● DIRECTIONS FOR THIS TASK: Lines before the one containing "Degradation of R [29, 225, 94, 238]" in the records below are to be left out; that line and all after it, through the end, are to be retyped exactly.

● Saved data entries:
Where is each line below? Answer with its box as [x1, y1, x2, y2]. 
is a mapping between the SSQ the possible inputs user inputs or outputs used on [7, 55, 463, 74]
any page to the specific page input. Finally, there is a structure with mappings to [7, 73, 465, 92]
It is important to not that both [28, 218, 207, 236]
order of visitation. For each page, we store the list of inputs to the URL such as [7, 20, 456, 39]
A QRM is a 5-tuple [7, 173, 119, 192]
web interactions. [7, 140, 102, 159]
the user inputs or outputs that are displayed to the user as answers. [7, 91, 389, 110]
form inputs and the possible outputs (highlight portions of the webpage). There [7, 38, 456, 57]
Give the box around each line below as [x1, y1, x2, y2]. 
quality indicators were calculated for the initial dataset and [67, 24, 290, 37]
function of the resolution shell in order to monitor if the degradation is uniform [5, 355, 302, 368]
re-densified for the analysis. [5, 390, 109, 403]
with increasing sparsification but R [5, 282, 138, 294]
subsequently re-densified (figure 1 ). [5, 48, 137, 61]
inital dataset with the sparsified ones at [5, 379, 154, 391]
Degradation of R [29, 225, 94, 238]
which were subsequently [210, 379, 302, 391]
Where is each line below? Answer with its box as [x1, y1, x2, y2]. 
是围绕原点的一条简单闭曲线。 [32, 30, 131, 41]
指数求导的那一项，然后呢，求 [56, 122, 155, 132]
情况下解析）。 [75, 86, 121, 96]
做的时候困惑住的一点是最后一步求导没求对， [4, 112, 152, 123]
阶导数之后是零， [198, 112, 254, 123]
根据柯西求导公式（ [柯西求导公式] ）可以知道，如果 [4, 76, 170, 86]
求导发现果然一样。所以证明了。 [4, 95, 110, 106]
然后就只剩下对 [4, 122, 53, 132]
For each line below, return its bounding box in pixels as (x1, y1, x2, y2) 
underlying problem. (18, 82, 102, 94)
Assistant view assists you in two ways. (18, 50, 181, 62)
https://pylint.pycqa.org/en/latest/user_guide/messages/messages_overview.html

● EXERCISE SOLUTION:
Degradation of R [29, 225, 94, 238]
which were subsequently [210, 379, 302, 391]
Where is each line below? Answer with its box as [x1, y1, x2, y2]. 
是围绕原点的一条简单闭曲线。 [32, 30, 131, 41]
指数求导的那一项，然后呢，求 [56, 122, 155, 132]
情况下解析）。 [75, 86, 121, 96]
做的时候困惑住的一点是最后一步求导没求对， [4, 112, 152, 123]
阶导数之后是零， [198, 112, 254, 123]
根据柯西求导公式（ [柯西求导公式] ）可以知道，如果 [4, 76, 170, 86]
求导发现果然一样。所以证明了。 [4, 95, 110, 106]
然后就只剩下对 [4, 122, 53, 132]
For each line below, return its bounding box in pixels as (x1, y1, x2, y2) 
underlying problem. (18, 82, 102, 94)
Assistant view assists you in two ways. (18, 50, 181, 62)
https://pylint.pycqa.org/en/latest/user_guide/messages/messages_overview.html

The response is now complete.